Деньги на зимние запасы из расчета:
картофель 8 пудов на обоих по — вычеркнуто;
масло топл. 4 кило, — вычеркнуто— (если в деревне);
мед был — вычеркнуто, — когда я писала, теперь его больше нет, и он дороже;
— вычеркнуто все— и почти уже нет;
Сахара хоть 2 кило по — вычеркнуто».
Слава богу, есть вариант этого письма, отправленный, видимо, с оказией, где примерно тот же перечень продуктов, но с ценами.
«Деньги нужны до зарезу.
5 кило меду по 400 рублей
3 масла по 600
Картофель, не знаю сколько — сейчас по 30–35 кило, надо на двоих хоть 7 пудов.
Дров еще 3 кубометра по 800 р.
Яйца по 140–150 р. Десяток.
Все
Не виновата, что тебя родила и тебе приходится за такое дело и удовольствие расплачиваться — прошу извинить.
Просьба — все приступы колита мучают — у Чернышова, говорят, есть вино — пришли, бывают постоянные оказии через Военн. Комиссию и детскую Молот[овскую] Организацию Писателей».
А вот как они живут в этом Молотове, на улице Цвилинга, в доме, где снимают жилье, написано оно в другой раз, после того как по радио отец читал свой очерк и деду с бабкой удалось его послушать.
«Представь себе уютную с белыми стенами низенькую комнату с 2 окнами, эту зиму вниманием Горсовета освещенную электричеством. В углу самодельную тахту, над ней одну из красочных стенных тканей с Афанасьевского, в углу же на стене афишу из Улан-Удэ о спектакле „Р.[усские] люди“ в 25-ю годовщину ВО революции, в ногах тахты на стене твой халат и углом стоит шкафик с твоим фото и книгами. Над диваном твои портреты эпохи мира, на столе и др. стенах — эпохи войны. Углом перед диваном парадно накрыт столик с бут. Кр. Вина и троих людей, каждый по-своему, со своим чувством, ожидающих твоего выступления. Один бог знает, до чего мне хотелось, чтобы мой дорогой лауреат, а ныне еще и подполковник (с каковым отличием сердечно поздравляю), сошкольничал и бросил как бы ошибкой в эфир одно только слово, такое для меня нужное „мамка“! Ну, кому бы от этого было плохо?! Итак, зазвучал дорогой голос, которого я не слышала больше чем 1 1/2 г., картавый по радио неизмеримо больше, чем в залах при выступлениях, теплый, проникновенный. Ты хорошо читал в этот вечер, родной, именно так, как написан очерк. И печаль, его пронизывающая, лилась прямо в сердце.
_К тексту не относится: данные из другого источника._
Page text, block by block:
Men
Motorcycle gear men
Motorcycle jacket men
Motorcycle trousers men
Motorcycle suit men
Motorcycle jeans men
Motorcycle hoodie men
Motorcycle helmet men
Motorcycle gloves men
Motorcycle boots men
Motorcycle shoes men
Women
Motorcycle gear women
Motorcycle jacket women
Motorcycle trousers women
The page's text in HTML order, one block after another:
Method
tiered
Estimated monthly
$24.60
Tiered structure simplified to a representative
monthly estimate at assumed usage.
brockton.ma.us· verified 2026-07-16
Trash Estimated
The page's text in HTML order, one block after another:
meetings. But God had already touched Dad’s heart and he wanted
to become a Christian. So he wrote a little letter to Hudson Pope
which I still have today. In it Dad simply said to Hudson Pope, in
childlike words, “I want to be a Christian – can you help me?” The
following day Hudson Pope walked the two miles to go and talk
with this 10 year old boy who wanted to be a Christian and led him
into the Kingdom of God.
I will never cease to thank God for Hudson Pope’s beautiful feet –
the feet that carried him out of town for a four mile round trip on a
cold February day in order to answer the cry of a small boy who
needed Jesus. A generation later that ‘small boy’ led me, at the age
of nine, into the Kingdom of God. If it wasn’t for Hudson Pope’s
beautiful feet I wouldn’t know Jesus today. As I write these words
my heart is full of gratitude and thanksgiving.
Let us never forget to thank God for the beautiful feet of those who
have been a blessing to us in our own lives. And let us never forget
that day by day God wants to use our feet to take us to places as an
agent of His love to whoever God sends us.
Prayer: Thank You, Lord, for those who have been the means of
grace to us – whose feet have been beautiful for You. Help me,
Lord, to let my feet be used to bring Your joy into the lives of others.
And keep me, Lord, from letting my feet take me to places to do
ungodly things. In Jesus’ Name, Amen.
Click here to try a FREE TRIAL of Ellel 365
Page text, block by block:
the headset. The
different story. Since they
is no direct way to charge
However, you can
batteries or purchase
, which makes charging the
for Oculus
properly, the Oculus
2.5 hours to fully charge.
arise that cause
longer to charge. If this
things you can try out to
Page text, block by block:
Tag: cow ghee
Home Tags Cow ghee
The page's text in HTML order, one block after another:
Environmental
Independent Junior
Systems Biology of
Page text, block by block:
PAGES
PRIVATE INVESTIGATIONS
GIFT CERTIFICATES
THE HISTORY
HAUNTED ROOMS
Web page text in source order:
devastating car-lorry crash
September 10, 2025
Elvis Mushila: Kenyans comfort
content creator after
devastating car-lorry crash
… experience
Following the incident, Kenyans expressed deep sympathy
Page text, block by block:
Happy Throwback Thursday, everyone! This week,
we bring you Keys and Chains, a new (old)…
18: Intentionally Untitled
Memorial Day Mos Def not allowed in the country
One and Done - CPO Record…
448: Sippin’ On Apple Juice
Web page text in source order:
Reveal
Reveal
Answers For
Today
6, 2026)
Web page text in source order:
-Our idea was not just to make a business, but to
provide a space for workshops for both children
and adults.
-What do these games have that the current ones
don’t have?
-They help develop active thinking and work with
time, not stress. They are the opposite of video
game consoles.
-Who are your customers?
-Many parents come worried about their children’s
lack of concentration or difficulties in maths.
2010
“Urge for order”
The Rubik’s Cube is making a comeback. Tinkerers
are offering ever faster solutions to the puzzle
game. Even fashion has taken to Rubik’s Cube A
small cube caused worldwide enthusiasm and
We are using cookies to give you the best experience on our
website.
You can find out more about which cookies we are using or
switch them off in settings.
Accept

Я видела всех, все, о ком и о чем ты писал. Не видела только твоего лица этой минуты его выражения, хотя ты смотрел на меня со всех сторон. Сейчас это выражение должно было быть другим, и я закрыла глаза, чтобы еще полнее чувствовать тебя. — Сколько же ты вобрал в себя печали и ужаса, чтобы так передать, так заставить зазвучать слова».
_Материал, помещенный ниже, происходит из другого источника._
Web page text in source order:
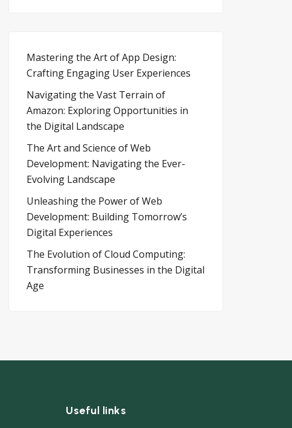
Mastering the Art of App Design:
Crafting Engaging User Experiences
Navigating the Vast Terrain of
Amazon: Exploring Opportunities in
the Digital Landscape
The Art and Science of Web
Development: Navigating the Ever-
Evolving Landscape
Unleashing the Power of Web
Development: Building Tomorrow’s
Digital Experiences
The Evolution of Cloud Computing:
Transforming Businesses in the Digital
Age
Useful links
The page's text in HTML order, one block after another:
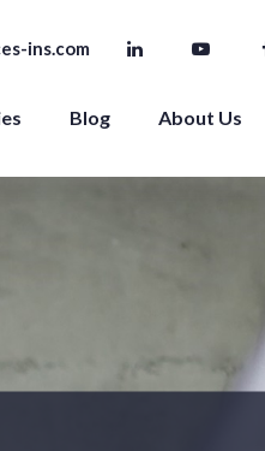
ins.com
Blog About Us
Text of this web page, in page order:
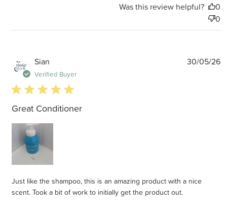
Was this review helpful?
0
0
Sian
Verified Buyer
5 star rating
Great Conditioner
Just like the shampoo, this is an amazing product with a nice
scent. Took a bit of work to initially get the product out.
30/05/26
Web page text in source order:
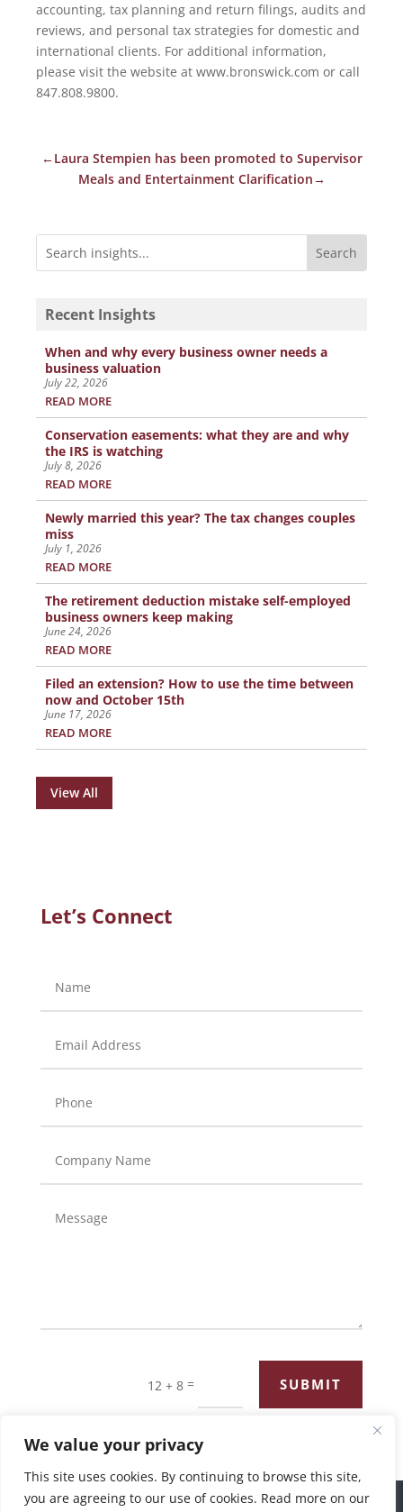
We value your privacy
This site uses cookies. By continuing to browse this site,
you are agreeing to our use of cookies. Read more on our
accounting, tax planning and return filings, audits and
reviews, and personal tax strategies for domestic and
international clients. For additional information,
please visit the website at www.bronswick.com or call
847.808.9800.
←Laura Stempien has been promoted to Supervisor
Meals and Entertainment Clarification→
Recent Insights
When and why every business owner needs a
business valuation
July 22, 2026
READ MORE
Conservation easements: what they are and why
the IRS is watching
July 8, 2026
READ MORE
Newly married this year? The tax changes couples
miss
July 1, 2026
READ MORE
The retirement deduction mistake self-employed
business owners keep making
June 24, 2026
READ MORE
Filed an extension? How to use the time between
now and October 15th
June 17, 2026
READ MORE
View All
Let’s Connect
12 + 8 = SUBMIT
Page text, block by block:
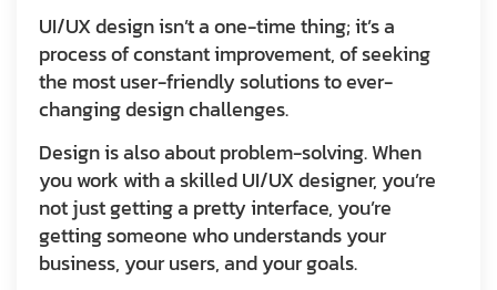
UI/UX design isn’t a one-time thing; it’s a
process of constant improvement, of seeking
the most user-friendly solutions to ever-
changing design challenges.
Design is also about problem-solving. When
you work with a skilled UI/UX designer, you’re
not just getting a pretty interface, you’re
getting someone who understands your
business, your users, and your goals.
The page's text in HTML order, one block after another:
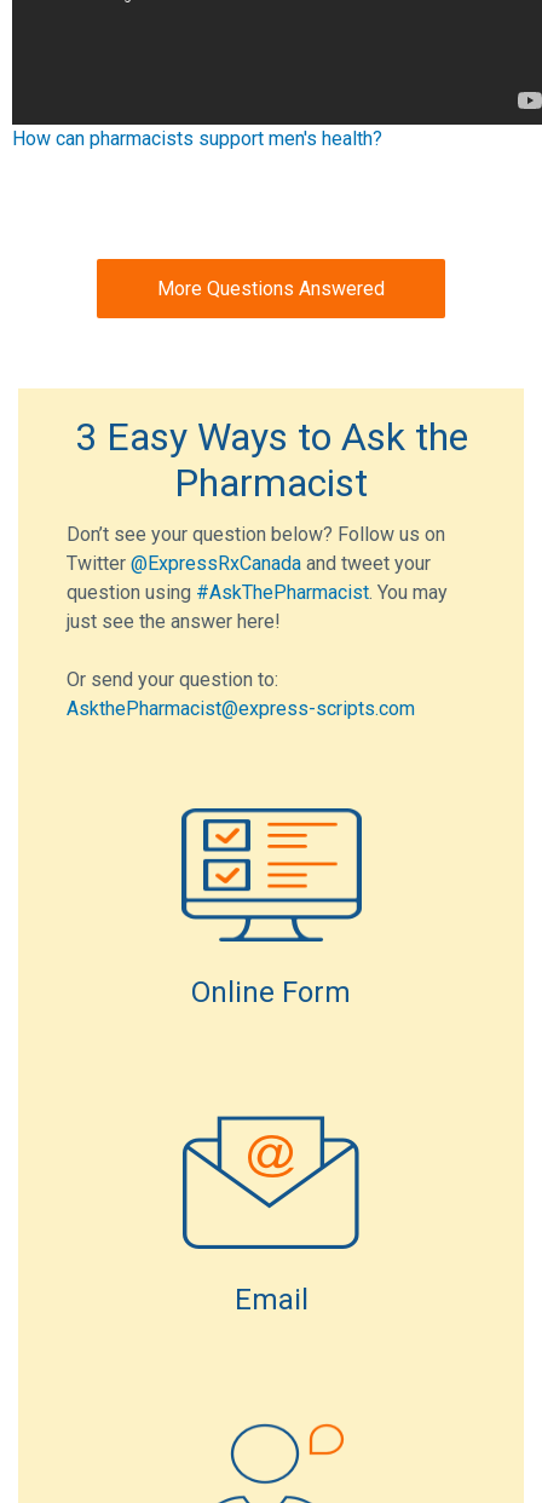
How can pharmacists support men's health?
More Questions Answered
3 Easy Ways to Ask the
Pharmacist
Don’t see your question below? Follow us on
Twitter @ExpressRxCanadaand tweet your
question using #AskThePharmacist. You may
just see the answer here!
Or send your question to:
AskthePharmacist@express-scripts.com
Online Form
Email

Судя по всему отец присылал им с дедом по 2 тысячи ежемесячно. А дед, ругая Алиньку за расточительность, ограничивал ее в средствах.
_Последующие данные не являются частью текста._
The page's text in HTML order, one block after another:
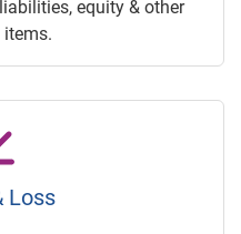
equity & other
Loss
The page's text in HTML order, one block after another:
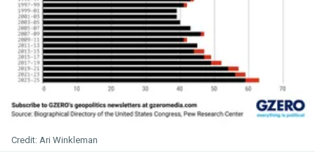
Ari Winkleman
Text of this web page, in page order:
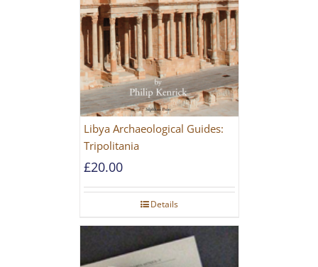
Libya Archaeological Guides:
Tripolitania
£20.00
Details
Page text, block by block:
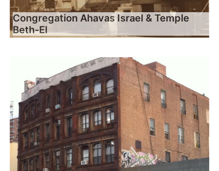
Congregation Ahavas Israel & Temple
Beth-El
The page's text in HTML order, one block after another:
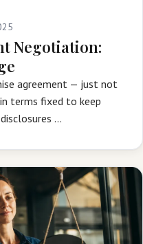
Negotiation:
agreement — just not
terms fixed to keep
…
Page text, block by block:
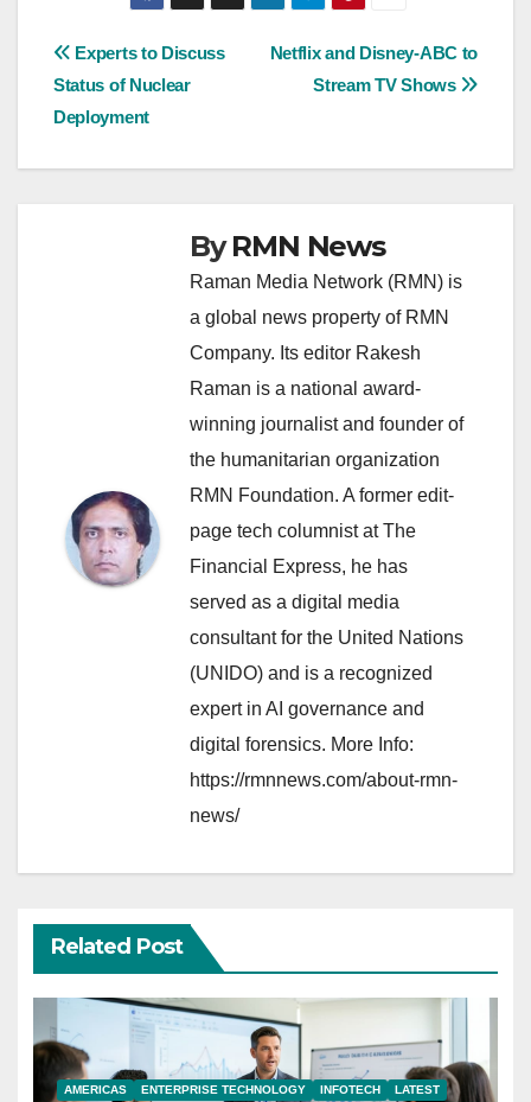
Post
navigation
Netflix and Disney-ABC to
Stream TV Shows
Experts to Discuss
Status of Nuclear
Deployment
ByRMN News
Raman Media Network (RMN) is
a global news property of RMN
Company. Its editor Rakesh
Raman is a national award-
winning journalist and founder of
the humanitarian organization
RMN Foundation. A former edit-
page tech columnist at The
Financial Express, he has
served as a digital media
consultant for the United Nations
(UNIDO) and is a recognized
expert in AI governance and
digital forensics. More Info:
https://rmnnews.com/about-rmn-
news/
Related Post
AMERICAS ENTERPRISE TECHNOLOGY INFOTECH LATEST

«…Из 2000 я ежемес. посылаю 300 р. Люле ( старшей сестре в ссылку. — А. С.), оплачиваю комнату, прачку, редко но все же покупаю керосин по 50 р., но это невероятно трудно достать, и стоишь перед возможностью очутиться без чая, т.к. электр. в н[ашем] доме выключено. В общем пришли, пожалуйста, денег вне ежемес. присылки. Папа давал только 1 1/2 мес. на молоко, когда я брала в день по 1 л., а так он считает, что он мне дал в долг, когда у меня раз не хватило на сахар. <…> Родной, чувствуешь ли ты, как мне неприятно об этом тебе писать, но я вынуждена это сделать, т.к. денег не хватает».
Но даже если все в порядке, даже если бабка стала наконец получать выписанную ей Красную Звезду, все-таки:
«… И все не то, что хочется. Ну, да ты инженер челов. Душ, должен меня понять. Ведь слишком много всего накопилось за 1 1/2 г. разлуки! Отец уязвлен тем, что ты ему не ответил на письмо об Алешке и не отвечаешь вообще, но оч[ень] тронут вниманием, заботой и посылкой. Милый друг, как я жду твоего письма из М[осквы]. Сколько ведь ты повидал и перечувствовал! Ты прав — я в исключ[ительно] хороших условиях и сейчас, с получением Кр. Зв. близка к твоим переживаниям, но ни радио, ни твоя такая дорогая мне, последняя, дивная во всех отношениях книжка, чтение пьесы, все это не исключает желания теплых строк, недавно написанных и быстро дошедших».